- _Your objective_
What you return must match the records below character for character, except that no picture appears.

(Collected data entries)
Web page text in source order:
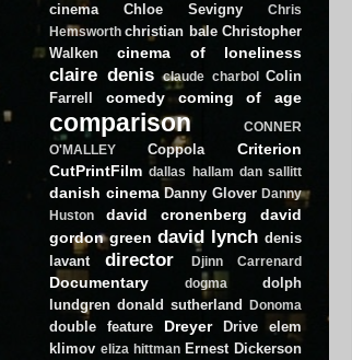
cinema Chloe Sevigny
Chris
Hemsworth christian bale Christopher
Walken
cinema of loneliness
claire denis claude charbol
Colin
Farrell
comedy coming of age
comparison
CONNER
O'MALLEY
Coppola
Criterion
CutPrintFilm dallas hallam dan sallitt
danish cinema Danny Glover Danny
Huston
david cronenberg
david
gordon green david lynch denis
lavant
director Djinn Carrenard
Documentary dogma
dolph
lundgren donald sutherland Donoma
double feature Dreyer Drive
elem
klimov eliza hittman Ernest Dickerson
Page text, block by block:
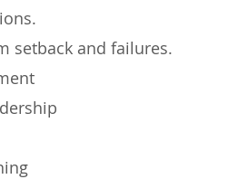
setback and failures.
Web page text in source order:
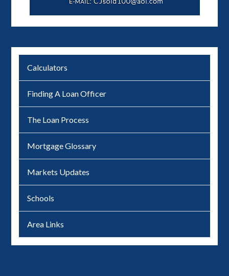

- _Exercise output_
Web page text in source order:
cinema Chloe Sevigny
Chris
Hemsworth christian bale Christopher
Walken
cinema of loneliness
claire denis claude charbol
Colin
Farrell
comedy coming of age
comparison
CONNER
O'MALLEY
Coppola
Criterion
CutPrintFilm dallas hallam dan sallitt
danish cinema Danny Glover Danny
Huston
david cronenberg
david
gordon green david lynch denis
lavant
director Djinn Carrenard
Documentary dogma
dolph
lundgren donald sutherland Donoma
double feature Dreyer Drive
elem
klimov eliza hittman Ernest Dickerson
Page text, block by block:
setback and failures.
Web page text in source order:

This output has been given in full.